The problem:
With pictures excluded, copy word for word the lines in the data below from the line containing "youngest sailor with" through the line containing "spazio disponibile in".

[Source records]
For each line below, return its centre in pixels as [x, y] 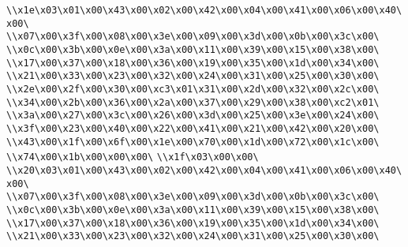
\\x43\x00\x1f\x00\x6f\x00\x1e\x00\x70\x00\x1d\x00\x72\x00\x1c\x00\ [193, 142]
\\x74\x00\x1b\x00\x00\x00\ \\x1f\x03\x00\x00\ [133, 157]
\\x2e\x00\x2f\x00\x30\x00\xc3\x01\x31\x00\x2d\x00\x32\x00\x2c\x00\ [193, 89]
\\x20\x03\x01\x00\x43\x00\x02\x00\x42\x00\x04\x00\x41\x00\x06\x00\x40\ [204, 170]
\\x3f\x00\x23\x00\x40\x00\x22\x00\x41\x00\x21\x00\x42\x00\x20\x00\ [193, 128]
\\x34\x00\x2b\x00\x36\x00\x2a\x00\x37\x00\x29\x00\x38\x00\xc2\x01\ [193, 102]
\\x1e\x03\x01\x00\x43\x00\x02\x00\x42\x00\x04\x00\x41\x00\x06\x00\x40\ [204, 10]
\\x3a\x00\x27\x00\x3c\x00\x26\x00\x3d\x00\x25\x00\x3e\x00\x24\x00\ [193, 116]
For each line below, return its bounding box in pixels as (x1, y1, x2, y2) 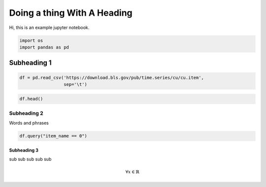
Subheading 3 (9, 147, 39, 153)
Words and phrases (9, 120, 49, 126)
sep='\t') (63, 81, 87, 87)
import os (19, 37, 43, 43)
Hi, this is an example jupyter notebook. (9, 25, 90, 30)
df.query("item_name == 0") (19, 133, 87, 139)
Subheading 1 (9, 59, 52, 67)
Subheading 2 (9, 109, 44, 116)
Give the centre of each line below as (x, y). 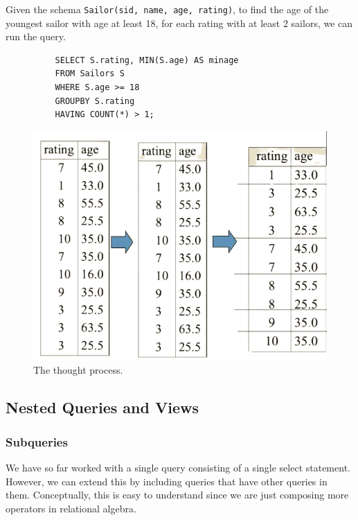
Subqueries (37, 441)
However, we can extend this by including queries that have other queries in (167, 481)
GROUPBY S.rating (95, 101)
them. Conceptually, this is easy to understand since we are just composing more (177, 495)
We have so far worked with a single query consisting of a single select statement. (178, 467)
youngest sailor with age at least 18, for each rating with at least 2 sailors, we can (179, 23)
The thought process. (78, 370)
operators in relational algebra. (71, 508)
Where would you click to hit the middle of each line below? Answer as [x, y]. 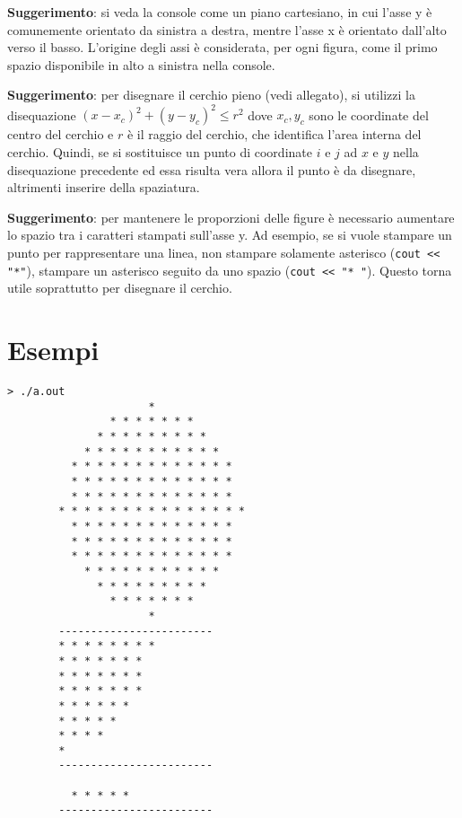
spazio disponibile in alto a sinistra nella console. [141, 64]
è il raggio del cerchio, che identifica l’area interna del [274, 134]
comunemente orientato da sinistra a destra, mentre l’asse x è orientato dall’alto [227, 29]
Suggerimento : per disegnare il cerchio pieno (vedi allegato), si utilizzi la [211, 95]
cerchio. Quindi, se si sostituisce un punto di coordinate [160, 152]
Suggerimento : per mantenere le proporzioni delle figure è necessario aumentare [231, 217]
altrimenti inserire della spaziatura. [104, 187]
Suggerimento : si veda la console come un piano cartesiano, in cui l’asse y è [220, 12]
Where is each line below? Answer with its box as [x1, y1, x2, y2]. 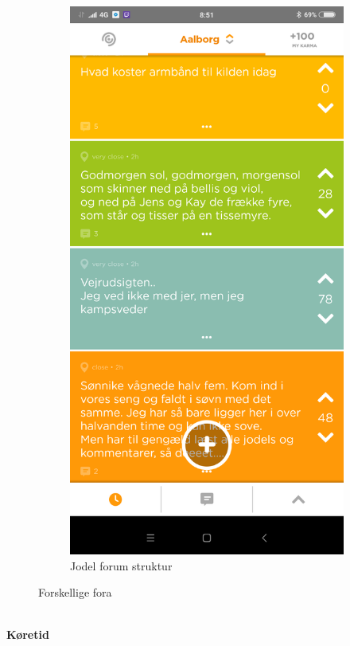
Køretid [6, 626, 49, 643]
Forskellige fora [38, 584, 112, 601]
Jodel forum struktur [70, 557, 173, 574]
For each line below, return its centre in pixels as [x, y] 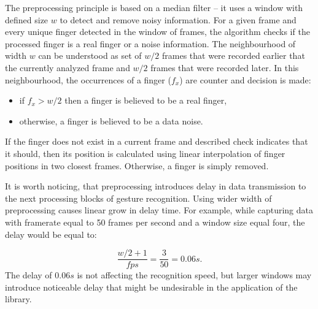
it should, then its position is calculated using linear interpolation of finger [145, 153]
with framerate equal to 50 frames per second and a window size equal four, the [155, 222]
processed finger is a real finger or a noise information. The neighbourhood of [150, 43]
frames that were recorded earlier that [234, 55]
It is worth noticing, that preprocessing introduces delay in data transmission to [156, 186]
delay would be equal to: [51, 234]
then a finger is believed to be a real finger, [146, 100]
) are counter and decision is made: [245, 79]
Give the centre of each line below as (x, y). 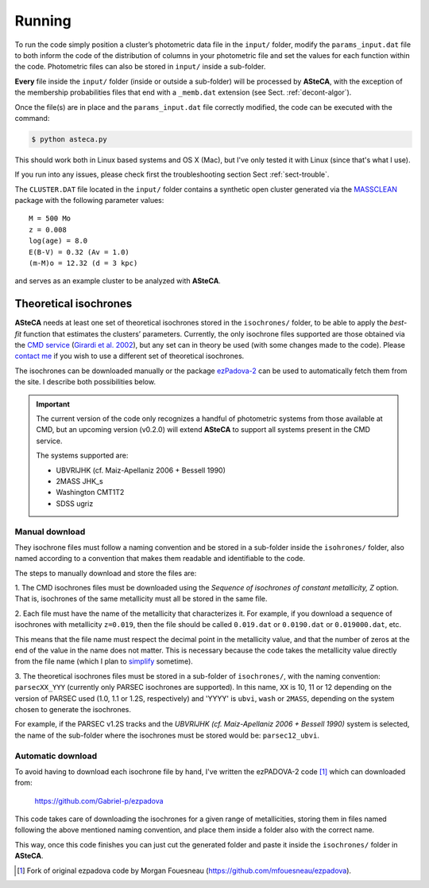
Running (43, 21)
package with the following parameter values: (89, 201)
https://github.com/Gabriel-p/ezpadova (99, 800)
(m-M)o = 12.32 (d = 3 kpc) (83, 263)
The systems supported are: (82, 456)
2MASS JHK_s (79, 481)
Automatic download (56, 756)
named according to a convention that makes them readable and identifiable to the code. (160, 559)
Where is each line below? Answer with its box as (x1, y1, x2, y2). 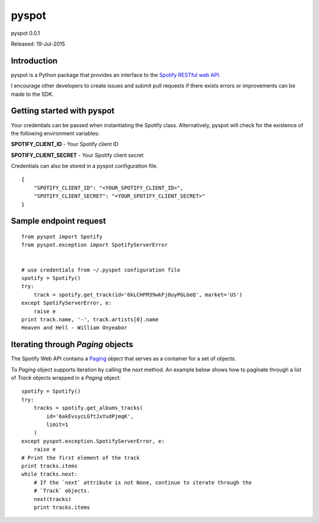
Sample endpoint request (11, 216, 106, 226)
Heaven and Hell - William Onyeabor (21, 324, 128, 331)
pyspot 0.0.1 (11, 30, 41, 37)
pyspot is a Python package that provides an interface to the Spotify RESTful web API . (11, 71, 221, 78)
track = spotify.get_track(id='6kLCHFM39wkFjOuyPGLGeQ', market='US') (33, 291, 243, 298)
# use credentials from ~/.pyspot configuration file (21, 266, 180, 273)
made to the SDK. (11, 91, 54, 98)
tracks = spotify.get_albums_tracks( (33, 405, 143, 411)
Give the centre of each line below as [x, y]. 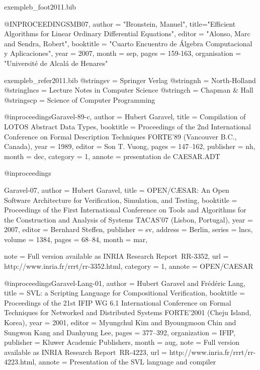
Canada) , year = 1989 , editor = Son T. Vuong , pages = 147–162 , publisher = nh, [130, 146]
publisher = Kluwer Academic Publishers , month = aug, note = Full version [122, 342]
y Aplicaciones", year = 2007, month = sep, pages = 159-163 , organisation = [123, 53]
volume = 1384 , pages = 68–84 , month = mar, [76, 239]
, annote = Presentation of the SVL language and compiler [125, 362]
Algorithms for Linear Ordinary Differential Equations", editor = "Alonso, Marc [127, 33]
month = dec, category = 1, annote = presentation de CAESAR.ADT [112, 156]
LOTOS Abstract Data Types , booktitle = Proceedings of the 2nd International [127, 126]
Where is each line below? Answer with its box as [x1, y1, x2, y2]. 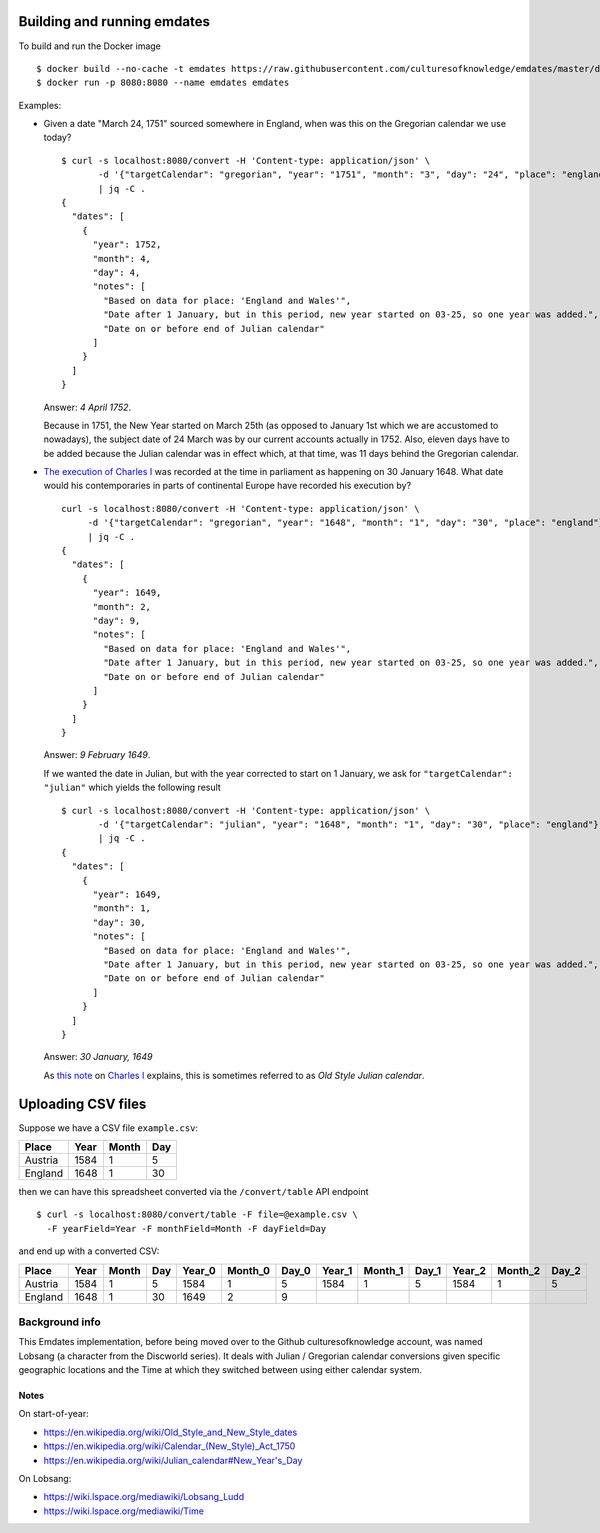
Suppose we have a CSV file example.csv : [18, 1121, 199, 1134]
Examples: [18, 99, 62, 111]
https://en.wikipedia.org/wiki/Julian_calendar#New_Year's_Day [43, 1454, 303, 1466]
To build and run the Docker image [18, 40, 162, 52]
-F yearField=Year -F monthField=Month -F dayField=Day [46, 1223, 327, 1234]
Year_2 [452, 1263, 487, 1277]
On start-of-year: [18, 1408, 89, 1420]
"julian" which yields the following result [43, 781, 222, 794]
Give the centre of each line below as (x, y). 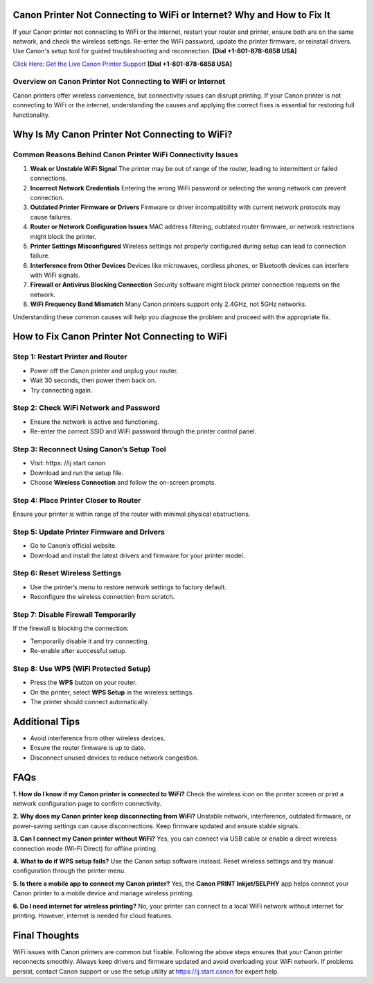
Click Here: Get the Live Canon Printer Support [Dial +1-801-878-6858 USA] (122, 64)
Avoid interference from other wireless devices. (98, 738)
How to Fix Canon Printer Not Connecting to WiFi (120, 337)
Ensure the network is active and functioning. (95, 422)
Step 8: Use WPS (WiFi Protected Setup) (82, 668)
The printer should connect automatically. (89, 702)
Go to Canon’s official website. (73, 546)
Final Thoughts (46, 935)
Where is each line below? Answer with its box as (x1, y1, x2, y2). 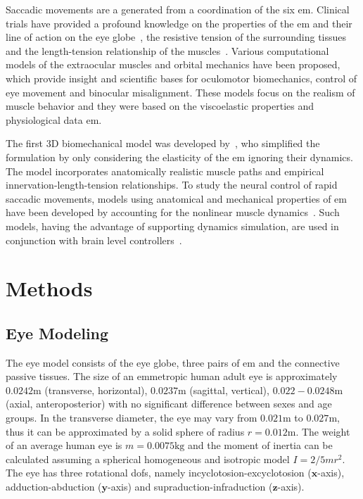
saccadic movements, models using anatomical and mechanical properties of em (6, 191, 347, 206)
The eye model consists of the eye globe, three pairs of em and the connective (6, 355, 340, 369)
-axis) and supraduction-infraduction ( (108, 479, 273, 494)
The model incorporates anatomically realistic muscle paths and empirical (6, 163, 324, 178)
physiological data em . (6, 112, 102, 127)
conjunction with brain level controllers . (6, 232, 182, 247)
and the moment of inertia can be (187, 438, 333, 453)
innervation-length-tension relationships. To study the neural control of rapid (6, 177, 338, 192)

Answer to this problem:
youngest sailor with age at least 18, for each rating with at least 2 sailors, we can (179, 23)
The thought process. (78, 370)
operators in relational algebra. (71, 508)
Where would you click to hit the middle of each line below? Answer as [x, y]. 
spazio disponibile in alto a sinistra nella console. [141, 64]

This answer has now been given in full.